Having witnessed the challenges faced by pupils, we proposed that the school should indeed benefit from a project funded by The Water Project and implemented by WEWASAFO. This project is ideal for the school since they will be able to collect and store a lot of rainwater with a new 30,000-liter tank. Kakamega experiences high rainfall, so the school will not have any problems harvesting rainwater. The girls will also have an additional three VIP latrines, as well as the boys. The school is already willing to contribute the locally available materials to make this project a success. These materials include clean sand, ballast, hardcore, empty sugar sacks, and poles. Locals will also unite to sink two large pits for the six new latrine doors to sit over. Two hand-washing stations will be delivered and installed, fitted with taps, and then managed and maintained by the CTC club.
Project Results: CTC Training
The CTC training was held February 11-12. A letter was written to the headteacher informing him that the CTC training would be held at the school according to the agreement made between the school and WEWASAFO. The letter was also requested that the headteacher arrange for the training venue within the school compound as well as mobilize its participants. The participants were drawn from both pupils and teachers already in charge of sanitation. For management purposes, two pupils each were drawn from classes five, six, and seven.
All those invited ended up attending training, including others who were not invited. All who attended were equipped with skills and knowledge relevant to health and hygiene. The training was considered very successful since all that was planned for was achieved, and by the end, all participants were happy and stated that they had learned a lot. Teacher Miheso said, "I have learnt a lot from this training. This information I have right now, I would not have gotten anywhere else. As a teacher in charge of sanitation in the school, hygiene and sanitation situation will never remain the same. We are going to encourage the use of locally available materials so that we can improve health in the school. Thank you so much for the great work you are doing. God bless you."

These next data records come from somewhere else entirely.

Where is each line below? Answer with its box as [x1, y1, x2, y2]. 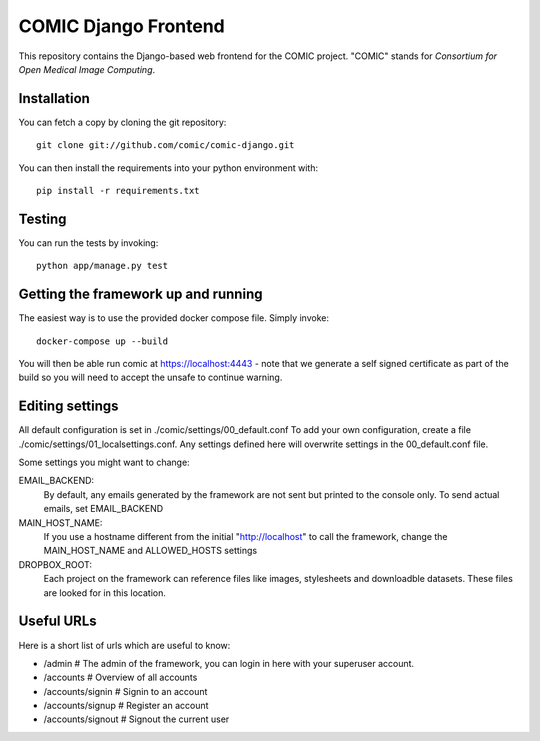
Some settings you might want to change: [18, 456, 190, 469]
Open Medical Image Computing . [18, 63, 156, 75]
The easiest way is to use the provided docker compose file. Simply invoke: [18, 312, 330, 324]
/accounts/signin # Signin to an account [43, 685, 208, 697]
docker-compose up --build [36, 335, 169, 347]
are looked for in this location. [43, 586, 167, 599]
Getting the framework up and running [18, 286, 263, 303]
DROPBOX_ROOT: [18, 558, 93, 570]
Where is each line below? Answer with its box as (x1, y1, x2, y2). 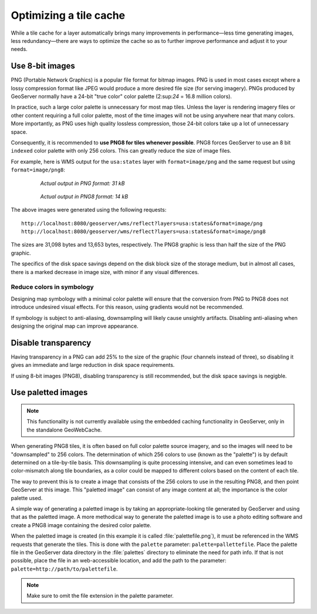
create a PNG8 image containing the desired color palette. (11, 521, 152, 528)
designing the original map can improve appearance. (11, 322, 139, 329)
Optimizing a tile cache (11, 9, 126, 22)
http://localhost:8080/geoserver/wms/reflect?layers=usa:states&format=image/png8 (21, 228, 266, 235)
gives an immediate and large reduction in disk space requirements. (11, 362, 175, 369)
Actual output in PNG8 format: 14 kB (40, 193, 129, 200)
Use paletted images (11, 387, 88, 397)
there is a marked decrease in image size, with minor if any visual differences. (11, 268, 200, 275)

Project Results: Rainwater Catchment Tank and VIP Latrines
New VIP latrines have been installed and are now in use. Their installation was delayed by a week because the artisan lost his uncle and had to return home. These latrines have already helped reduce the long queues previously witnessed during break.

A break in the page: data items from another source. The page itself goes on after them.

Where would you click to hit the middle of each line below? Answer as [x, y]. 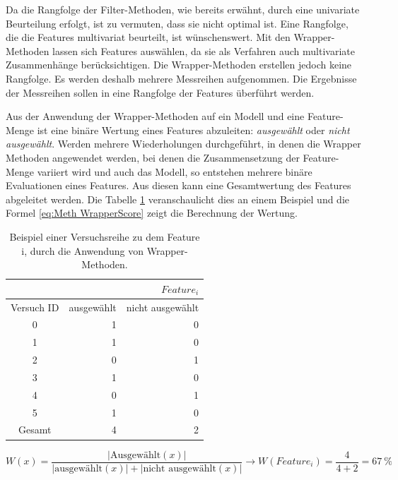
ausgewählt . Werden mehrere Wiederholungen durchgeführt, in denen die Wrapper [183, 144]
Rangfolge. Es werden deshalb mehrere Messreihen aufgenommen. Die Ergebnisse [181, 78]
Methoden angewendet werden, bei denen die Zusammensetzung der [153, 157]
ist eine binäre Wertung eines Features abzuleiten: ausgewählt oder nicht [193, 130]
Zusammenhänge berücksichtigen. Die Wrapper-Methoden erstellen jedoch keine [179, 65]
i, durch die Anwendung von [83, 250]
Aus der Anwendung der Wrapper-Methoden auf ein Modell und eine [155, 116]
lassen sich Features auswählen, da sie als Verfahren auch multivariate [204, 50]
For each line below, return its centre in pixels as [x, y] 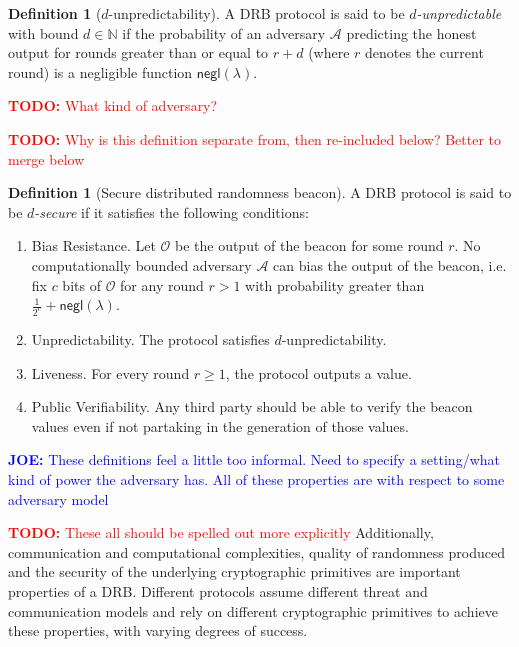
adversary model [58, 498]
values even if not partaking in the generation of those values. [220, 425]
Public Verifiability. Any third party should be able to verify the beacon [252, 406]
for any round [162, 284]
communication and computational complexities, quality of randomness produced [256, 551]
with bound [43, 32]
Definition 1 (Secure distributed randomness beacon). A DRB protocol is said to [260, 192]
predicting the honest [411, 32]
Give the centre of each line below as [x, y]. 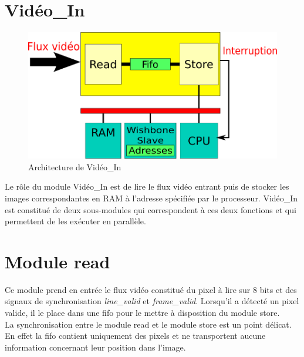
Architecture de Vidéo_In [75, 166]
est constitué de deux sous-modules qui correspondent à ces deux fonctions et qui [151, 209]
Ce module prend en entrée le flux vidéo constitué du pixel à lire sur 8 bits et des [151, 289]
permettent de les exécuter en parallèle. [75, 221]
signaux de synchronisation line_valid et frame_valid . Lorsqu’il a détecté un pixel [152, 301]
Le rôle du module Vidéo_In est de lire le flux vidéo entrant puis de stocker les [147, 186]
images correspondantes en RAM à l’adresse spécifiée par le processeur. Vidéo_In [151, 198]
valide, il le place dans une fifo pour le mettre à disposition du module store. [142, 313]
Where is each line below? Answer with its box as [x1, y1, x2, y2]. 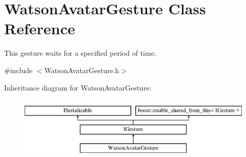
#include [4, 64, 33, 75]
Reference [4, 18, 75, 39]
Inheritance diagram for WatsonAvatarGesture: [4, 82, 152, 93]
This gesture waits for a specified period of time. [4, 48, 156, 58]
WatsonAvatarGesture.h [44, 64, 119, 75]
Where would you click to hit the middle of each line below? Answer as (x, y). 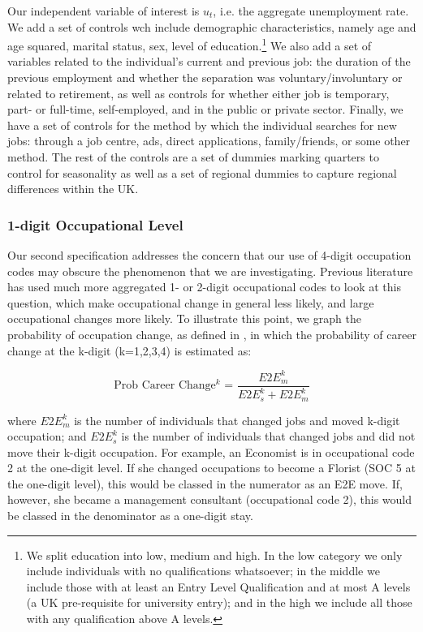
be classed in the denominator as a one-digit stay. (130, 516)
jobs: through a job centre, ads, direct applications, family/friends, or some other (209, 141)
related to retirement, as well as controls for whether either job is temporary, (199, 93)
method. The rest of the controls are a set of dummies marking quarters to (193, 157)
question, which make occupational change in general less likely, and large (191, 302)
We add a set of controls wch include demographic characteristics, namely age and (212, 26)
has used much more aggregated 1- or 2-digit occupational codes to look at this (204, 287)
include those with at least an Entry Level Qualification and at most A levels (218, 586)
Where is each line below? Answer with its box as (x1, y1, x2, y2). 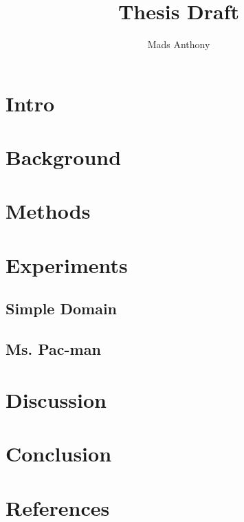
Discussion (5, 385, 107, 413)
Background (5, 143, 122, 171)
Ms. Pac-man (5, 338, 101, 360)
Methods (5, 197, 91, 225)
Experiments (5, 250, 128, 279)
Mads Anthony (147, 37, 210, 52)
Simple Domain (5, 298, 118, 319)
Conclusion (5, 439, 112, 468)
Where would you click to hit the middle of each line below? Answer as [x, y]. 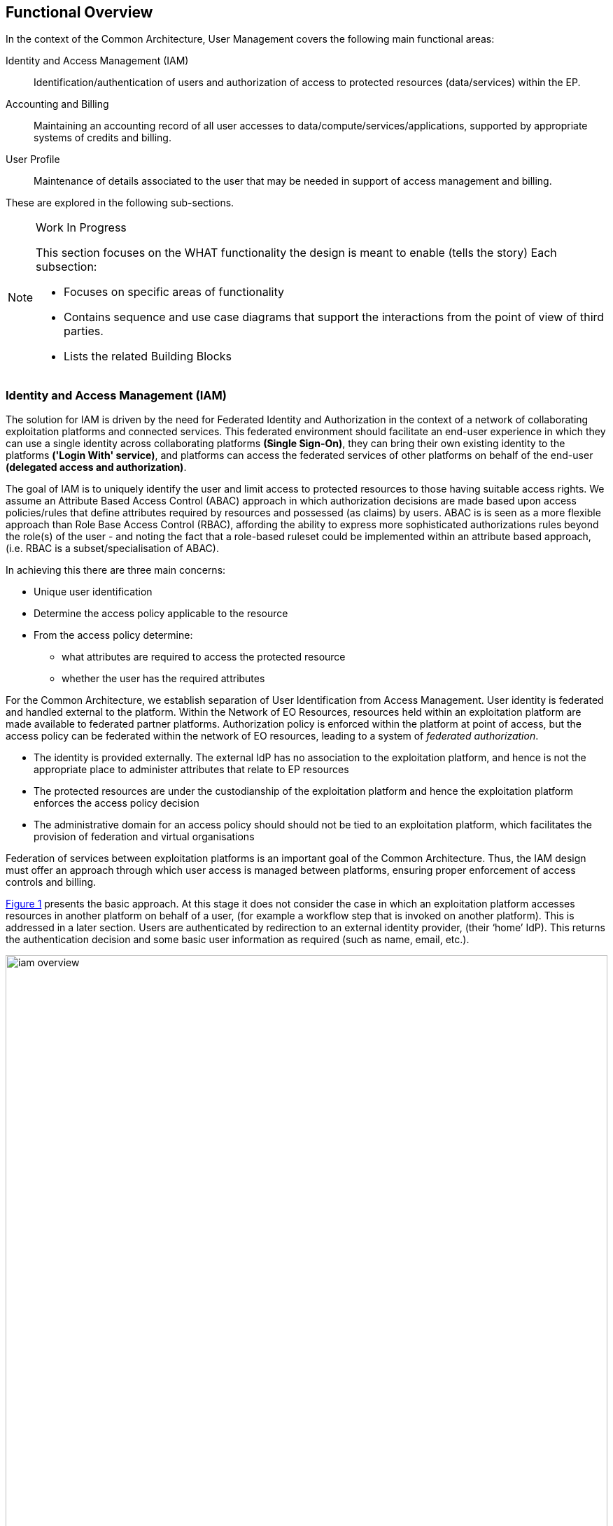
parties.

Two new hand-washing stations were installed, and both students and staff were trained on how to use and maintain these.
Construction for the 30,000-liter tank began on January 14. The work team began by clearing the site of any brush or debris. Once clear, they could set and cast the foundation slab. Construction of the superstructure could follow, and was finished by covering it with a roof. Manholes, pipe inlets, discharge pipes, vents, and screens were then fitted. Lastly, proper drainage was ensured.

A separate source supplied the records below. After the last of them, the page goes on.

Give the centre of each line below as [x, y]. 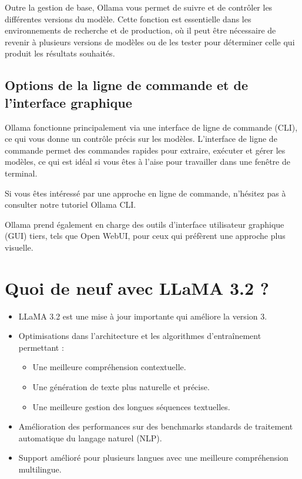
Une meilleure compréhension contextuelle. [109, 367]
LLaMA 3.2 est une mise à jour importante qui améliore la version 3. [143, 316]
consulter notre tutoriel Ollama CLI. [71, 204]
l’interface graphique [68, 102]
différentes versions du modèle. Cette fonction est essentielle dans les [128, 19]
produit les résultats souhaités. [60, 53]
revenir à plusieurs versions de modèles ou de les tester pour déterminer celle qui [150, 41]
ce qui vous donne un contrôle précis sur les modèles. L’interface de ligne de [141, 139]
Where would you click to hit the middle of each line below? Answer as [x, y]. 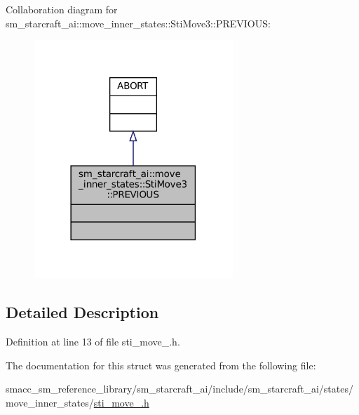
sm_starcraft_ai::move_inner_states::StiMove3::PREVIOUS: [138, 23]
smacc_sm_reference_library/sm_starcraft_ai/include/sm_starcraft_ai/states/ [179, 389]
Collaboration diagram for [62, 9]
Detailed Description [82, 312]
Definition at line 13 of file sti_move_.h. [93, 341]
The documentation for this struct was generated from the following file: [161, 365]
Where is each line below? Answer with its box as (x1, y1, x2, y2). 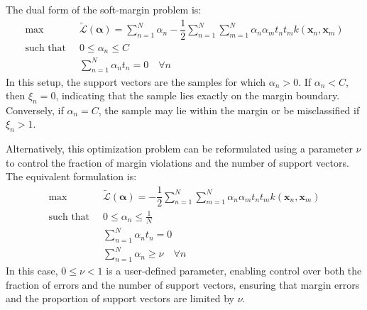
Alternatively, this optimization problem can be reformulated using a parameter (6, 141, 353, 156)
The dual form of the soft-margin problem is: (6, 2, 202, 16)
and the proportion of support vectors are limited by (6, 291, 234, 306)
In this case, (6, 263, 58, 278)
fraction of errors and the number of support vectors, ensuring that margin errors (6, 277, 360, 292)
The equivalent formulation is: (6, 169, 137, 184)
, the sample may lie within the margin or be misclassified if (98, 102, 360, 117)
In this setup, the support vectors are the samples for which (6, 74, 266, 89)

Access to safe water from the tank will reduce outbreaks of waterborne disease. The tank will also save students time that was previously used for fetching water; the saved time can now be invested in academics. Johnson Razinga, one of the trained CTC club members, was very happy with the completed project. "I am very happy and satisfied with this project in our school. The teachers will no longer have to send me during break time to go to the stream to fetch water. At least I will get enough time to play and also study. Carrying a big jerrycan full of water on my head and walking for long distance is no more. All thanks to The Water Project. God bless them."